On Fri, Jun 04, 2004 at 01:20:54PM -0400, Joey Hess
wrote:> My colocated server was refusing both ssh and ssl telnet connections.
> It looked like this:
>
> joey:~>ssh -v kite
> OpenSSH_3.8.1p1 Debian 1:3.8.1p1-4, OpenSSL 0.9.7d 17 Mar 2004
> debug1: Reading configuration data /home/joey/.ssh/config
> debug1: Applying options for kite
> debug1: Reading configuration data /etc/ssh/ssh_config
> debug1: Connecting to kite [64.62.161.42] port 22.
> debug1: Connection established.
> debug1: identity file /home/joey/.ssh/identity type -1
> debug1: identity file /home/joey/.ssh/id_rsa type -1
> debug1: identity file /home/joey/.ssh/id_dsa type 2
> ssh_exchange_identification: Connection closed by remote host
>
> Telnet also hung up before I got to a login prompt. The rest of the
serivces
> seemed ok. I got a root shell via other means, and tried restarting ssh. No
> luck. Tried upgrading the whole system to current unstable, again, no luck.
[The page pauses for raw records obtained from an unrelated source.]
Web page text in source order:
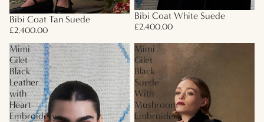
Bibi Coat Tan Suede
£2,400.00
Bibi Coat White Suede
£2,400.00
Mimi
Gilet
Black
Leather
with
Heart
Embroidery
Mimi
Gilet
Black
Suede
With
Mushroom
Embroidery
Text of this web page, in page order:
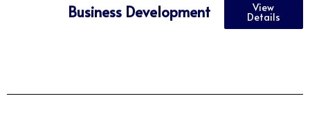
Business Development View
Details
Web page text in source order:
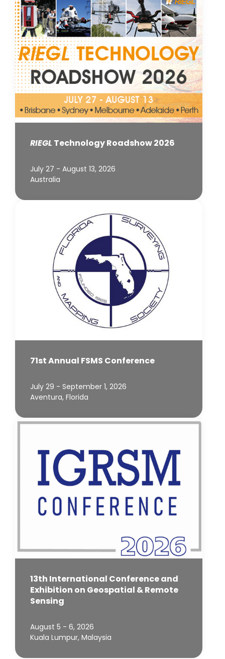
RIEGL Technology Roadshow 2026
July 27 - August 13, 2026
Australia
71st Annual FSMS Conference
July 29 - September 1, 2026
Aventura, Florida
13th International Conference and
Exhibition on Geospatial & Remote
Sensing
August 5 - 6, 2026
Kuala Lumpur, Malaysia
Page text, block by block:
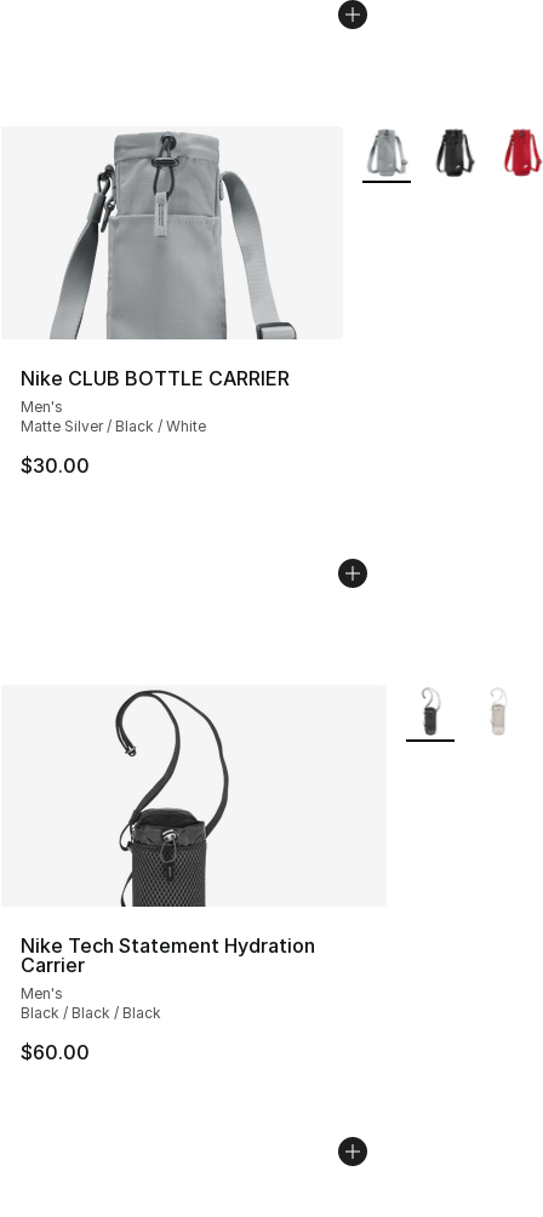
Nike CLUB BOTTLE CARRIER
Men's
Matte Silver / Black / White
$30.00
More Colors
Nike Tech Statement Hydration
Carrier
Men's
Black / Black / Black
$60.00
More Colors
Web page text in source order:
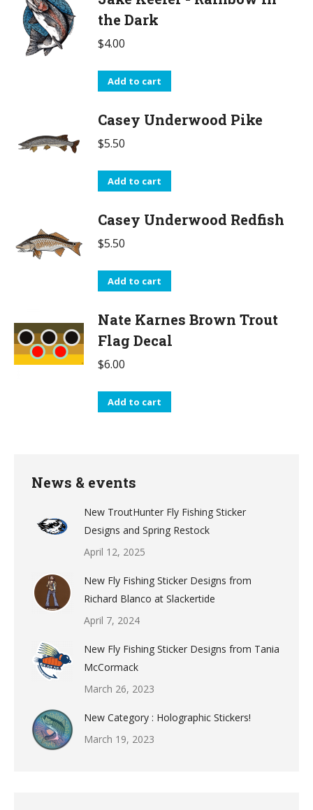
the Dark
$4.00
Add to cart
Casey Underwood Pike
$5.50
Add to cart
Casey Underwood Redfish
$5.50
Add to cart
Nate Karnes Brown Trout
Flag Decal
$6.00
Add to cart
News & events
New TroutHunter Fly Fishing Sticker
Designs and Spring Restock
April 12, 2025
New Fly Fishing Sticker Designs from
Richard Blanco at Slackertide
April 7, 2024
New Fly Fishing Sticker Designs from Tania
McCormack
March 26, 2023
New Category : Holographic Stickers!
March 19, 2023
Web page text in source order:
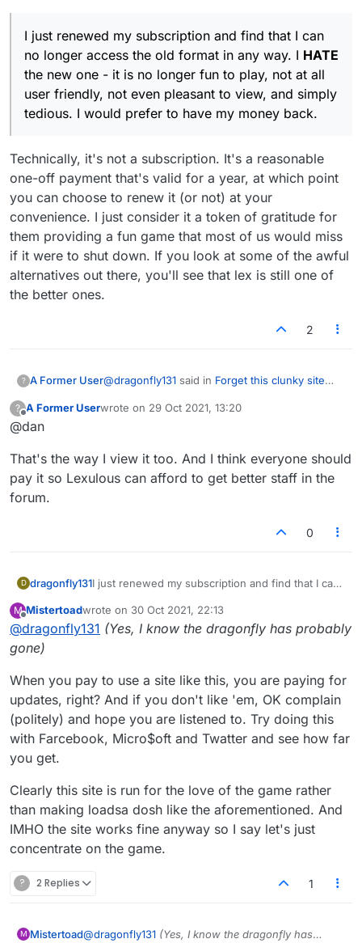
I just renewed my subscription and find that I can
no longer access the old format in any way. I HATE
the new one - it is no longer fun to play, not at all
user friendly, not even pleasant to view, and simply
tedious. I would prefer to have my money back.
Technically, it's not a subscription. It's a reasonable
one-off payment that's valid for a year, at which point
you can choose to renew it (or not) at your
convenience. I just consider it a token of gratitude for
them providing a fun game that most of us would miss
if it were to shut down. If you look at some of the awful
alternatives out there, you'll see that lex is still one of
the better ones.
2
? A Former User@dragonfly131 said in Forget this clunky site
HATEthe new one - it is no
longer fun to play, not at all user friendly,
not even pleasant to view, and simply
Technically, it's not a subscription. It's a
reasonable one-off payment that's valid for a
year, at which point you can choose to renew it
game that most of us would miss if it were to
?
Offline
A Former Userwrote on 29 Oct 2021, 13:20
last edited by
@dan
That's the way I view it too. And I think everyone should
pay it so Lexulous can afford to get better staff in the
forum.
0
D dragonfly131I just renewed my subscription and find that I can
HATEthe new one - it is no longer fun to play,
not at all user friendly, not even pleasant to view,
M
Offline
Mistertoadwrote on 30 Oct 2021, 22:13
last edited by
@dragonfly131 (Yes, I know the dragonfly has probably
gone)
When you pay to use a site like this, you are paying for
updates, right? And if you don't like 'em, OK complain
(politely) and hope you are listened to. Try doing this
with Farcebook, Micro$oft and Twatter and see how far
you get.
Clearly this site is run for the love of the game rather
than making loadsa dosh like the aforementioned. And
IMHO the site works fine anyway so I say let's just
concentrate on the game.
? 2 Replies 1
M Mistertoad@dragonfly131 (Yes, I know the dragonfly has
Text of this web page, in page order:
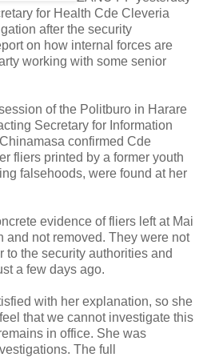
for Health Cde Cleveria
after the security
on how internal forces are
working with some senior
of the Politburo in Harare
Secretary for Information
confirmed Cde
fliers printed by a former youth
falsehoods, were found at her
evidence of fliers left at Mai
and not removed. They were not
to the security authorities and
a few days ago.
with her explanation, so she
that we cannot investigate this
in office. She was
The full
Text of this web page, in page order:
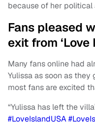
because of her political
Fans pleased
exit from ‘Love
Many fans online had
Yulissa as soon as
most fans are excited
“Yulissa has left the
#LoveIslandUSA
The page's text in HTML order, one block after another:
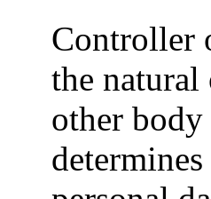
Controller
the
other
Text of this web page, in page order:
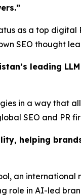
as a top
SEO thought
leading
in a way that
SEO and PR
helping
an
role in AI-led
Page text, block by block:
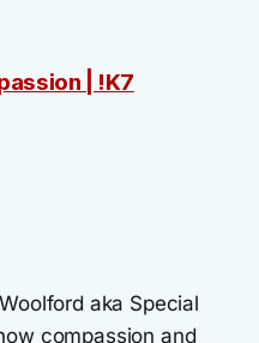
| !K7
aka Special
compassion and
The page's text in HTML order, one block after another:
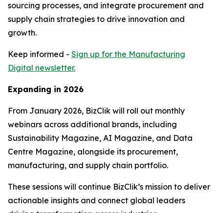
sourcing processes, and integrate procurement and
supply chain strategies to drive innovation and
growth.
Keep informed - Sign up for the Manufacturing
Digital newsletter.
Expanding in 2026
From January 2026, BizClik will roll out monthly
webinars across additional brands, including
Sustainability Magazine, AI Magazine, and Data
Centre Magazine, alongside its procurement,
manufacturing, and supply chain portfolio.
These sessions will continue BizClik’s mission to deliver
actionable insights and connect global leaders
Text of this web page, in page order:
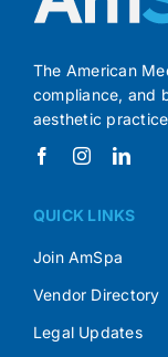
The American
compliance, and
aesthetic
QUICK LINKS
Join AmSpa
Vendor Directory
Legal Updates
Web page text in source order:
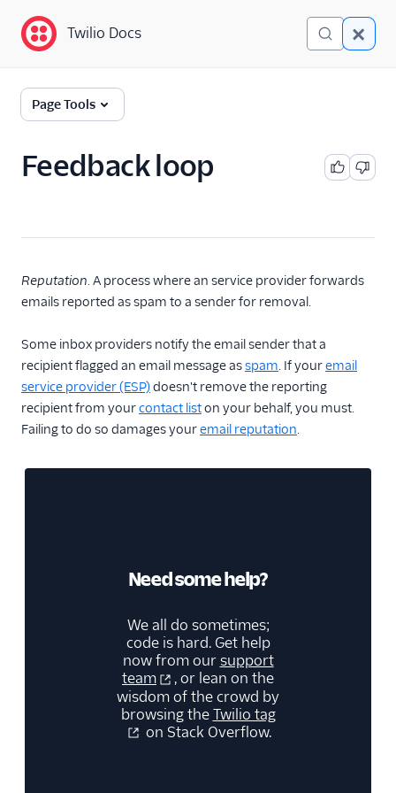
Twilio Docs
Glossary
Twilio Docs
Page Tools
Feedback loop
Reputation. A process where an service provider forwards
emails reported as spam to a sender for removal.
Some inbox providers notify the email sender that a
recipient flagged an email message asspam. If youremail
service provider (ESP) doesn't remove the reporting
recipient from yourcontact liston your behalf, you must.
Failing to do so damages youremail reputation.
Need some help?
We all do sometimes;
code is hard. Get help
now from oursupport
team
, or lean on the
wisdom of the crowd by
browsing theTwilio tag
on Stack Overflow.
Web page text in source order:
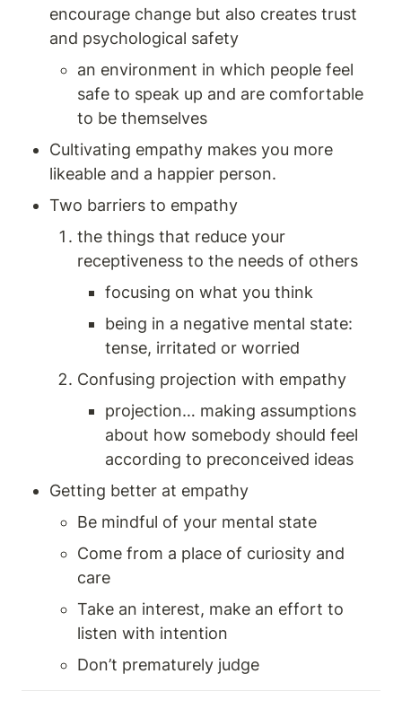
encourage change but also creates trust
and psychological safety
an environment in which people feel
safe to speak up and are comfortable
to be themselves
Cultivating empathy makes you more
likeable and a happier person.
Two barriers to empathy
the things that reduce your
receptiveness to the needs of others
focusing on what you think
being in a negative mental state:
tense, irritated or worried
Confusing projection with empathy
projection… making assumptions
about how somebody should feel
according to preconceived ideas
Getting better at empathy
Be mindful of your mental state
Come from a place of curiosity and
care
Take an interest, make an effort to
listen with intention
Don’t prematurely judge
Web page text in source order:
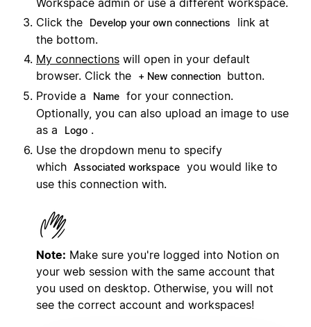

> Then I noticed something strange in ps:
>
> 14515 ? S 0:00 sshd: joey [pam]
> 32215 ? S 0:00 sshd: bdragon [pam]
> 8978 ? S 0:00 sshd: joeyh [pam]
>
> There were a few more that I've elided because they may contain
preveligded
> information. I don't have a "bdragon" or "joeyh"
user, and there were some
> other weird users listed. None of these users were really logged in,
> that I could tell.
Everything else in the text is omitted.